Raising Cane
Few people realize that southern Louisiana has been growing sugar cane for over 265 years, ever since Christopher Columbus brought it to the Americas in 1493. Jesuit priests began cultivating the crop in New Orleans in 1751.
Today, sugar cane is one of the state’s most important crops and part of an industry that employs close to 20,000 people, many of them of Cajun descent. The cane production is entirely limited to 800 family-owned or -operated plantations; there are 11 mills and two refineries that handle all of the processing, statewide.
“Louisiana’s sugar cane industry is very clean,” says Mike Daigle, CEO of Lula-Westfield, LLC. “All of the mills are biomass-powered, and sugar cane also produces more oxygen than any other plant on earth, due to its fast growth” which can exceed an inch a day.

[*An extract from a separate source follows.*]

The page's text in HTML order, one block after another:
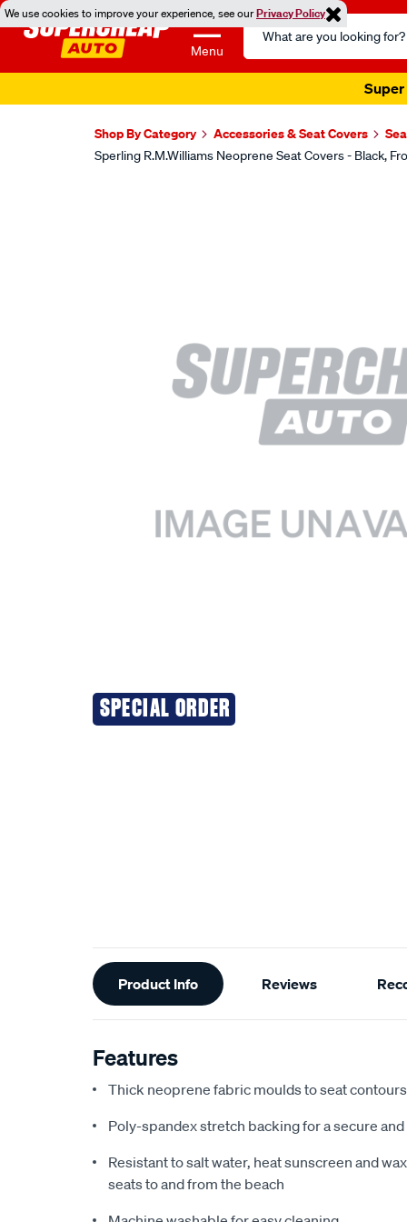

Daigle’s ancestors have been in the sugar cane business for six generations; Lula Sugar Factory was founded in the late 1800s and acquired by Daigle’s grandfather in the 1920s. Lula merged with the family-owned Westfield Sugar Factory in 1997; the company continues to be good stewards of the land as well as personal friends with their employees and farmers (some of whom lease acreage from Lula-Westfield to grow cane).
Lula-Westfield sustainably produces high-quality raw (turbinado), non-GMO sugar and blackstrap molasses, which are used in over 30 domestic distilleries thanks to the door-opening efforts of Montanya, but some product is also exported to Caribbean countries.